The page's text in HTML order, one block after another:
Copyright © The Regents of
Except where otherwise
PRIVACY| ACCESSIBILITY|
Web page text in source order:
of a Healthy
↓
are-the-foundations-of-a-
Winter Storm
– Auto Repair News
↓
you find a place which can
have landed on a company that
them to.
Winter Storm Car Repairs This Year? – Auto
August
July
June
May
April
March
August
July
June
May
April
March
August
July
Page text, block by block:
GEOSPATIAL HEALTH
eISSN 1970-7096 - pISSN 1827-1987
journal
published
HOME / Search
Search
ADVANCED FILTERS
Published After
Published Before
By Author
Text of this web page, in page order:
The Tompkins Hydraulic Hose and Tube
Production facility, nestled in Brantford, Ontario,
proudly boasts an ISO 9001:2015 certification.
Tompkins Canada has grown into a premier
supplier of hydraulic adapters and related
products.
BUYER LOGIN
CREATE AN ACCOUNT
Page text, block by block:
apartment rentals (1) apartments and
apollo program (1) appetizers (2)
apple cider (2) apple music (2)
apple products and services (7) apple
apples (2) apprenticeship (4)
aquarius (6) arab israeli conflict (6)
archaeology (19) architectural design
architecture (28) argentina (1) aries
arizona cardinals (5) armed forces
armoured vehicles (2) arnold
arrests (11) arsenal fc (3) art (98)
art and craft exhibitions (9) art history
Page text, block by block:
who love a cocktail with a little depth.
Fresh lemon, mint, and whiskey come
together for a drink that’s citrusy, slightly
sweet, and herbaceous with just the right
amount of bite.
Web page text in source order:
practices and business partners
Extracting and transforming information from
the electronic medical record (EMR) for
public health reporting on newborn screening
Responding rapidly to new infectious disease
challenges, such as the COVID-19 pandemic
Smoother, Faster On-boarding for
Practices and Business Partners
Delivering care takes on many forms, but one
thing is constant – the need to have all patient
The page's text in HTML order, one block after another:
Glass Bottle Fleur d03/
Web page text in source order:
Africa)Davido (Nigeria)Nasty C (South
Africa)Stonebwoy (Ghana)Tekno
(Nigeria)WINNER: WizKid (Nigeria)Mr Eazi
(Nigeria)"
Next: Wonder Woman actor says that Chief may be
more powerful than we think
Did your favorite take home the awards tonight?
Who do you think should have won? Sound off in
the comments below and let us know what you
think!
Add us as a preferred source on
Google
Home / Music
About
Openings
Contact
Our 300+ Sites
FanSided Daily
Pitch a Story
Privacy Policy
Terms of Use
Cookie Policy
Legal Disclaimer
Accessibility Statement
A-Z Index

---

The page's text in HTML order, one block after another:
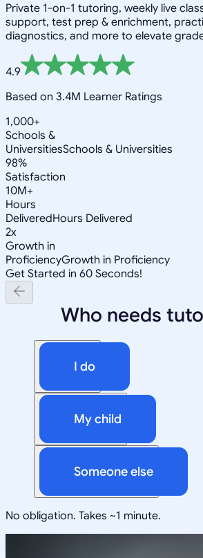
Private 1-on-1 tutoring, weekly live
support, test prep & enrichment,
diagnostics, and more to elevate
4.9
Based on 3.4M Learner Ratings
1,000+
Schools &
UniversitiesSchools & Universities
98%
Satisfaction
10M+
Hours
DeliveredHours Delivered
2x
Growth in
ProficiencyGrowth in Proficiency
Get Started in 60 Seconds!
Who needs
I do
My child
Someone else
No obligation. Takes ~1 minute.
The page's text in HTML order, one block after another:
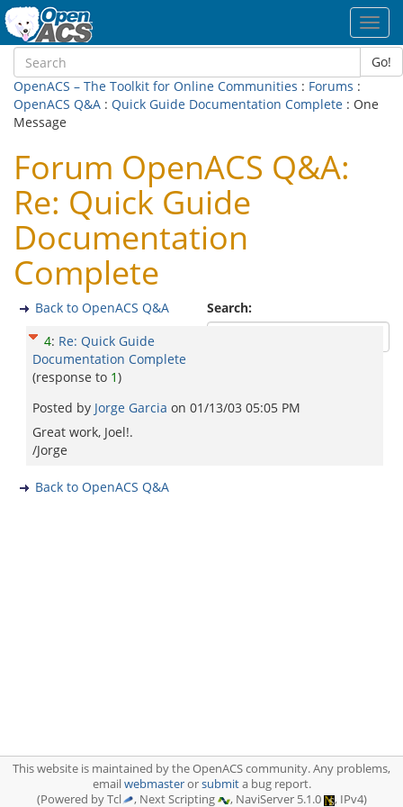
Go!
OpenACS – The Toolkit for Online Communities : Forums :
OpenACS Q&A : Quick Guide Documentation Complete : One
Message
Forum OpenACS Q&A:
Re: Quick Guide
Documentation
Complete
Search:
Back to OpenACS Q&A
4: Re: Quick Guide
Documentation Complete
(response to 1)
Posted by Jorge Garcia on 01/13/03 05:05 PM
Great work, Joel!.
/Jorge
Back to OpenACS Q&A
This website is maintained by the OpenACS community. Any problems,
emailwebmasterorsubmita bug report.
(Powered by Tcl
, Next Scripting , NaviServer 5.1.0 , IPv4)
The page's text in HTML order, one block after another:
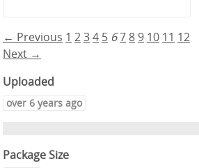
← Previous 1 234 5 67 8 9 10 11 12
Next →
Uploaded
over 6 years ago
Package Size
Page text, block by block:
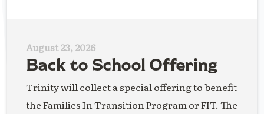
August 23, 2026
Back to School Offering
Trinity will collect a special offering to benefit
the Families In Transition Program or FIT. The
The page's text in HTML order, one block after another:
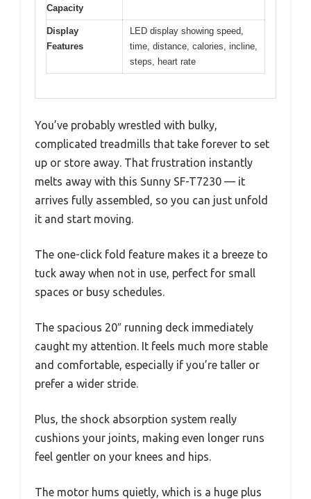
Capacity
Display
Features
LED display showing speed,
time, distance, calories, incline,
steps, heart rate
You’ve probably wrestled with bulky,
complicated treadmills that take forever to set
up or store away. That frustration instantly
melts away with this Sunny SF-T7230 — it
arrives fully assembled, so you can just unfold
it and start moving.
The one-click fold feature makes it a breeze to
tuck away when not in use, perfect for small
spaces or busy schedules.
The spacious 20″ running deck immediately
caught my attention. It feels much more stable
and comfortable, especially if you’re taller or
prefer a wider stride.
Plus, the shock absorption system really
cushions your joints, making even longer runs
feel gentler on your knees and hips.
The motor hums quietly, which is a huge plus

--

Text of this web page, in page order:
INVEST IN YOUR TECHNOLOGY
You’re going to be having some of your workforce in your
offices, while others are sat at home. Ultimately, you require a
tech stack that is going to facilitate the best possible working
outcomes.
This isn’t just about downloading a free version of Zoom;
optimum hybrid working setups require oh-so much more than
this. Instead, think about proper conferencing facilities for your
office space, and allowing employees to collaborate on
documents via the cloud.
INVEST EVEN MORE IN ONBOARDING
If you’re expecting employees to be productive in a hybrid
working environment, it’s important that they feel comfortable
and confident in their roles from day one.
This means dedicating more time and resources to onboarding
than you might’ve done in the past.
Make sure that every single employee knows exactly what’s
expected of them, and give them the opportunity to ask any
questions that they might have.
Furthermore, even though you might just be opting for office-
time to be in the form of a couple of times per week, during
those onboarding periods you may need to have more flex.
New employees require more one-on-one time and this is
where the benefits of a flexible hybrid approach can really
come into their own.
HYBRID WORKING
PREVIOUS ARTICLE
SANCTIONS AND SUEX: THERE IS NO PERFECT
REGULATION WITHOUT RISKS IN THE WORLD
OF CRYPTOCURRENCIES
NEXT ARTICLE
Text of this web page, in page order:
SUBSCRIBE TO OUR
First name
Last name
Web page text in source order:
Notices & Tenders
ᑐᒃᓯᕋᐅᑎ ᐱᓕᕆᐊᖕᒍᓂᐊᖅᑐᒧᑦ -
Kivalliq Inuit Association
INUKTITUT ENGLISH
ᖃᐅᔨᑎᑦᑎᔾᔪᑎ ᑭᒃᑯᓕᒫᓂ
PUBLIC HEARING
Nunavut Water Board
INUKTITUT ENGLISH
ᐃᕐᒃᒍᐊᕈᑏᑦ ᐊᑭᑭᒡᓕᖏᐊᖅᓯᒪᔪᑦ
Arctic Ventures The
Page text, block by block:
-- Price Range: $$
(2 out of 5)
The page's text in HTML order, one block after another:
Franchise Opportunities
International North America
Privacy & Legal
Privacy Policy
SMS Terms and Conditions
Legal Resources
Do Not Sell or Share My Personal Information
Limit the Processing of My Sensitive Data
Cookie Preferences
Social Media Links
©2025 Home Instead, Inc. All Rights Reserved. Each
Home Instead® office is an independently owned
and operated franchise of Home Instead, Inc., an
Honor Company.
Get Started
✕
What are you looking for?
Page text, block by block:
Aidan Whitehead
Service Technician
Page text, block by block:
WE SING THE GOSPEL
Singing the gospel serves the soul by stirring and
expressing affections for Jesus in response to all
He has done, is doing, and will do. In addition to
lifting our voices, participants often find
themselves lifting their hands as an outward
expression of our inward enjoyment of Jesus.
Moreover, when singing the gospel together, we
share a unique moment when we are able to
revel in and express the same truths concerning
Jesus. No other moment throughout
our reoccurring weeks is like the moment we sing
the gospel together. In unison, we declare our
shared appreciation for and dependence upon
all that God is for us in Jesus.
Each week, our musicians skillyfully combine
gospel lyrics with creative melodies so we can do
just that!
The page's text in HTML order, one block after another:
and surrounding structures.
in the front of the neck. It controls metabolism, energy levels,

DIRECTIONS FOR THIS TASK> Produce a word-for-word copy of everything above from the line holding "SUBSCRIBE TO OUR" down to the line holding "WE SING THE GOSPEL", with both of those lines kept.

ANSWER SECTION>
SUBSCRIBE TO OUR
First name
Last name
Web page text in source order:
Notices & Tenders
ᑐᒃᓯᕋᐅᑎ ᐱᓕᕆᐊᖕᒍᓂᐊᖅᑐᒧᑦ -
Kivalliq Inuit Association
INUKTITUT ENGLISH
ᖃᐅᔨᑎᑦᑎᔾᔪᑎ ᑭᒃᑯᓕᒫᓂ
PUBLIC HEARING
Nunavut Water Board
INUKTITUT ENGLISH
ᐃᕐᒃᒍᐊᕈᑏᑦ ᐊᑭᑭᒡᓕᖏᐊᖅᓯᒪᔪᑦ
Arctic Ventures The
Page text, block by block:
-- Price Range: $$
(2 out of 5)
The page's text in HTML order, one block after another:
Franchise Opportunities
International North America
Privacy & Legal
Privacy Policy
SMS Terms and Conditions
Legal Resources
Do Not Sell or Share My Personal Information
Limit the Processing of My Sensitive Data
Cookie Preferences
Social Media Links
©2025 Home Instead, Inc. All Rights Reserved. Each
Home Instead® office is an independently owned
and operated franchise of Home Instead, Inc., an
Honor Company.
Get Started
✕
What are you looking for?
Page text, block by block:
Aidan Whitehead
Service Technician
Page text, block by block:
WE SING THE GOSPEL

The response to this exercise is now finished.